French court confirms Bashar al-Assad arrest warrant over Syria chemical attack

File photo showing Syrian President Bashar al-Assad at the Organization of Islamic Cooperation (OIC) leaders summit summit in Riyadh, Saudi Arabia on 11 November 2023
President Bashar al-Assad has denied Syrian government forces were involved in the 2013 chemical attack [EPA]

France's top appeals court has ruled that an arrest warrant for Syrian President Bashar al-Assad issued for alleged complicity in crimes and humanity and war crimes is valid, lawyers say.

Last year, investigative judges sought the arrest of Mr Assad and three others over a deadly chemical weapons attack in Syria in 2013, in which he denied any involvement.

Anti-terrorism prosecutors challenged the French warrant’s validity, saying he had immunity as a sitting foreign head of state.

The lawyers for the plaintiffs in the initial complaint hailed as “historic” the Paris Court of Appeal’s decision rejecting that argument.

“It's the first time a national court has recognised that a sitting head of state does not have total personal immunity,” Clemence Bectarte, Jeanne Sulzer and Clemence said.

France is among the countries that allows the filing of crimes-against-humanity cases in its courts.

Syria has been devastated by a civil war that erupted after Mr Assad's government responded with deadly force to peaceful pro-democracy protests in 2011.

The conflict has left half a million people dead and caused half the population to flee their homes, including almost six million refugees abroad.

In August 2013, there was a chemical weapons attack in the then-opposition-held Ghouta region on the outskirts of Damascus.

UN experts confirmed that rockets containing the nerve agent sarin were used, but they were not asked to ascribe any blame.

Sarin, like other nerve agents, interferes with an enzyme that stops muscles from contracting. When the enzyme is stopped or is not working correctly, muscles are constantly being stimulated. If muscles are constantly contracting people may not be able to breathe.

Western powers said only Syrian government forces could have carried out the attacks. Mr Assad denied the allegation and blamed rebel fighters.

The president did subsequently ratify the Chemical Weapons Convention and agree to destroy Syria's declared chemical arsenal.
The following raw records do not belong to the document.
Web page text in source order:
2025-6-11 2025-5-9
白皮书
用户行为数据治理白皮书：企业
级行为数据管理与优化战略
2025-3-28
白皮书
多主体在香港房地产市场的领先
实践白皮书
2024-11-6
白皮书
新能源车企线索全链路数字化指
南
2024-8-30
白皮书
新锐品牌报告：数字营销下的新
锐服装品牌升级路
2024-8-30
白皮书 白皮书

But investigators from the UN and the Organisation for the Prohibition of Chemical Weapons (OPCW) have blamed government forces for a number of deadly chemical attacks which have taken place since then.

Three years ago, survivors and the Syrian Centre for Media and Freedom of Expression (SMC) filed a complaint to French investigative judges in Paris over the 2013 attack.
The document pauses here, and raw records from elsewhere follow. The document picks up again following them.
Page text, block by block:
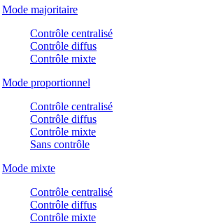
Mode majoritaire
Contrôle centralisé
Contrôle diffus
Contrôle mixte
Mode proportionnel
Contrôle centralisé
Contrôle diffus
Contrôle mixte
Sans contrôle
Mode mixte
Contrôle centralisé
Contrôle diffus
Contrôle mixte
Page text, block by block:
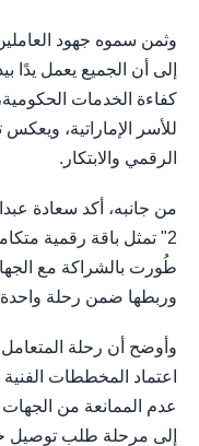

They alleged crimes against humanity and war crimes were committed and that a French court could therefore prosecute individuals under the legal concept of universal jurisdiction.
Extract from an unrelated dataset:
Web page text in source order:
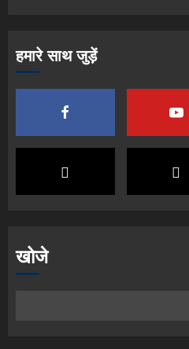
हमारे साथ जुड़ें
खोजे
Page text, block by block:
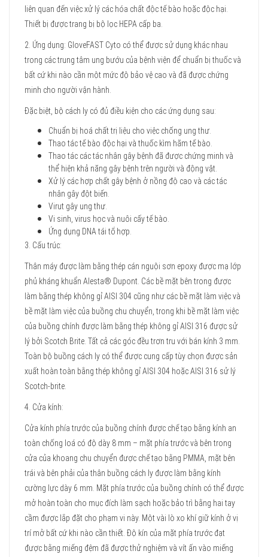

Last November, the judges agreed and issued arrest warrants for Mr Assad; his brother Maher, who leads the Syrian army’s fourth armoured division; General Ghassan Abbas, director of the Scientific Studies and Research Centre (SSRC); and General Bassam al-Hassan, a presidential adviser and liaison officer with the SSRC.

The appeal by anti-terrorism prosecutors did not question the evidence but sought to annul the warrant for the president. They argued that immunity for sitting foreign heads of state should only be lifted for international tribunals like the International Criminal Court (ICC).

On Wednesday, the Paris Court of Appeal said it had confirmed the validity of the warrant.

"Prohibiting the use of chemical weapons is part of customary international law as a mandatory rule, and the international crimes that the judges are looking at cannot be considered as being part of the official duties of a head of state. They can thus be separated from the sovereignty naturally attached to these duties,” a statement said.

Although Mr Assad is unlikely to face trial in France, SMC director Mazen Darwish said it marked a “a crucial step towards justice for the victims of chemical attacks”.

“It sends a clear message that impunity for serious crimes will not be tolerated, and the era when immunity could serve as a shield for impunity has come to an end,” he added.

Syria is not a party to the Rome Statute, the treaty that established the ICC, and does not recognise its jurisdiction.